In deze zaak heeft de Hoge Raad op 14 juni 2011 uitspraak gedaan in een cassatieprocedure tegen een arrest van het Gerechtshof te 's-Gravenhage. De verdachte was beschuldigd van bedreiging met zware mishandeling, gepleegd op 20 februari 2009 in een Albert Heijn in 's-Gravenhage. De verdachte had zich dreigend opgesteld tegenover een medewerker van de supermarkt, terwijl hij een vrouw, die goederen in haar tas had gestopt, probeerde te helpen. De medewerker verklaarde dat de verdachte zijn arm had opgeheven, zijn hand tot een vuist had gebald en dreigende woorden had geuit. Het Hof had de verdachte veroordeeld, maar de Hoge Raad oordeelde dat de bewezenverklaring niet voldoende was onderbouwd met de gebezigde bewijsmiddelen.
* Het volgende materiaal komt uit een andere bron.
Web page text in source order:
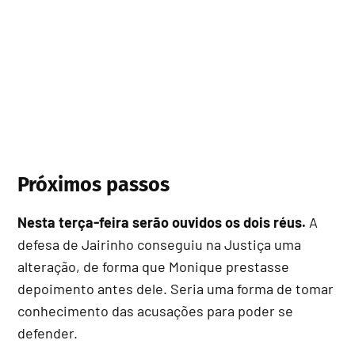
Próximos passos
Nesta terça-feira serão ouvidos os dois réus. A
defesa de Jairinho conseguiu na Justiça uma
alteração, de forma que Monique prestasse
depoimento antes dele. Seria uma forma de tomar
conhecimento das acusações para poder se
defender.
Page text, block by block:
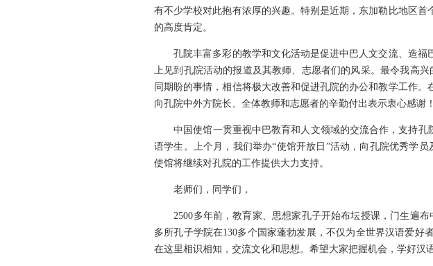
有不少学校对此抱有浓厚的兴趣。特别是近期，东加勒比地区
的高度肯定。
孔院丰富多彩的教学和文化活动是促进中巴人文交流、造福
上见到孔院活动的报道及其教师、志愿者们的风采。最令我高
同期盼的事情，相信将极大改善和促进孔院的办公和教学工作
向孔院中外方院长、全体教师和志愿者的辛勤付出表示衷心感谢！
中国使馆一贯重视中巴教育和人文领域的交流合作，支持孔
语学生。上个月，我们举办“使馆开放日”活动，向孔院优秀学
使馆将继续对孔院的工作提供大力支持。
老师们，同学们，
2500多年前，教育家、思想家孔子开始布坛授课，门生遍布
多所孔子学院在130多个国家蓬勃发展，不仅为全世界汉语爱
在这里相识相知，交流文化和思想。希望大家把握机会，学好汉
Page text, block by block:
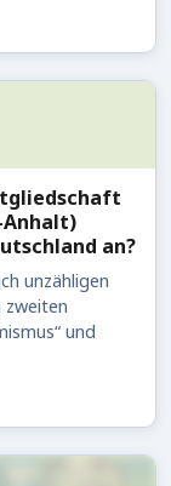
Anhalt)
an?
unzähligen
zweiten
und
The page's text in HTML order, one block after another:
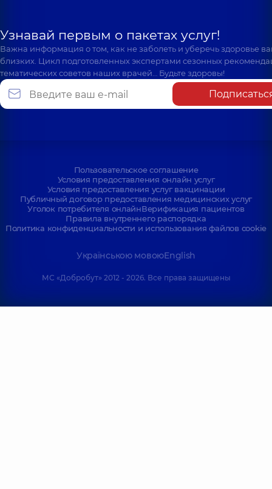
Узнавай первым о пакетах услуг!
Важна информация о том, как не заболеть и уберечь здоровье
близких. Цикл подготовленных экспертами сезонных
тематических советов наших врачей… Будьте здоровы!
Пользовательское соглашение
Условия предоставления онлайн услуг
Условия предоставления услуг вакцинации
Публичный договор предоставления медицинских услуг
Уголок потребителя онлайнВерификация пациентов
Правила внутреннего распорядка
Политика конфиденциальности и использования файлов cookie
Українською мовоюEnglish
МС «Добробут» 2012 - 2026. Все права защищены
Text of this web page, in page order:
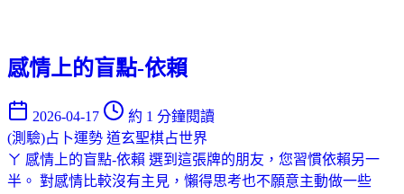
感情上的盲點-依賴
2026-04-17
約 1 分鐘閱讀
(測驗)占卜運勢 道玄聖棋占世界
ㄚ 感情上的盲點-依賴 選到這張牌的朋友，您習慣依賴另一
半。 對感情比較沒有主見，懶得思考也不願意主動做一些
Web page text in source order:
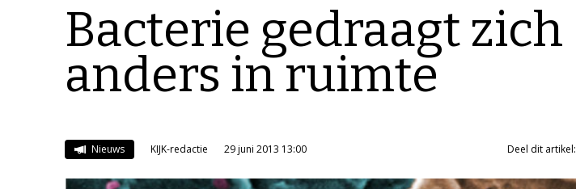
Bacterie gedraagt zich
anders in ruimte
Nieuws KIJK-redactie 29 juni 2013 13:00 Deel dit artikel:
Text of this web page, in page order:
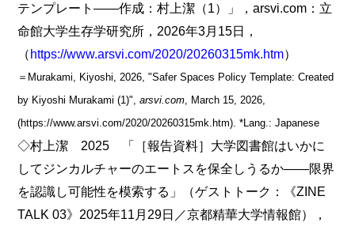
テンプレート――作成：村上潔（1）」，arsvi.com：立
命館大学生存学研究所，2026年3月15日，
（ https://www.arsvi.com/2020/20260315mk.htm）
＝Murakami, Kiyoshi, 2026, "Safer Spaces Policy Template: Created
by Kiyoshi Murakami (1)",arsvi.com, March 15, 2026,
(https://www.arsvi.com/2020/20260315mk.htm). *Lang.: Japanese
◇村上潔 2025 「［報告資料］大学図書館はいかに
してジンカルチャーのエートスを保全しうるか――限界
を認識し可能性を模索する」（ゲストトーク：《ZINE
TALK 03》2025年11月29日／京都精華大学情報館），
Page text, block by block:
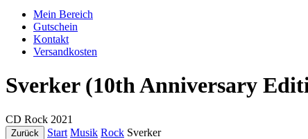
Mein Bereich
Gutschein
Kontakt
Versandkosten
Sverker (10th Anniversary
CD Rock 2021
Zurück Start Musik Rock Sverker
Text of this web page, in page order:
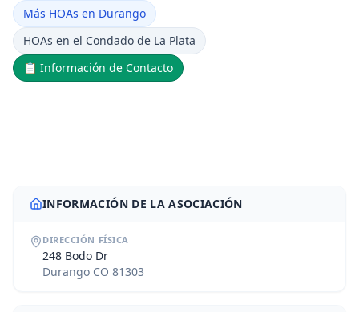
Más HOAs en Durango
HOAs en el Condado de La Plata
📋 Información de Contacto
INFORMACIÓN DE LA ASOCIACIÓN
DIRECCIÓN FÍSICA
248 Bodo Dr
Durango CO 81303
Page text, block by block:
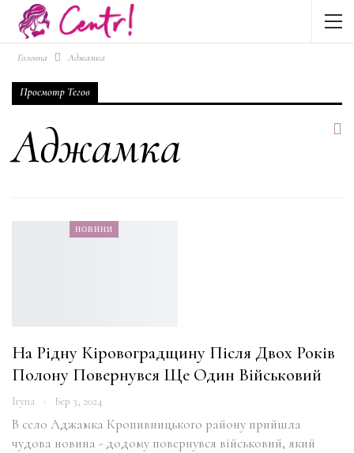
Головна Аджамка
Просмотр Тегов
Аджамка
НОВИНИ
На Рідну Кіровоградщину Після Двох Років
Полону Повернувся Ще Один Військовий
Iryna Бер 3, 2024
В село Аджамка Кропивницького району прийшла
чудова новина - додому повернувся військовий, який
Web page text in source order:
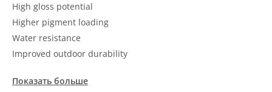
High gloss potential
Higher pigment loading
Water resistance
Improved outdoor durability
Показать больше

De Hoge Raad herhaalde de vereisten voor een veroordeling ter zake van bedreiging met zware mishandeling, zoals eerder vastgesteld in een andere uitspraak. De Hoge Raad concludeerde dat de omstandigheden waaronder de bedreiging had plaatsgevonden niet zodanig waren dat bij de bedreigde een redelijke vrees kon ontstaan voor zwaar lichamelijk letsel. De Hoge Raad vernietigde daarom de bestreden uitspraak van het Hof en wees de zaak terug naar het Gerechtshof te 's-Gravenhage voor een nieuwe behandeling.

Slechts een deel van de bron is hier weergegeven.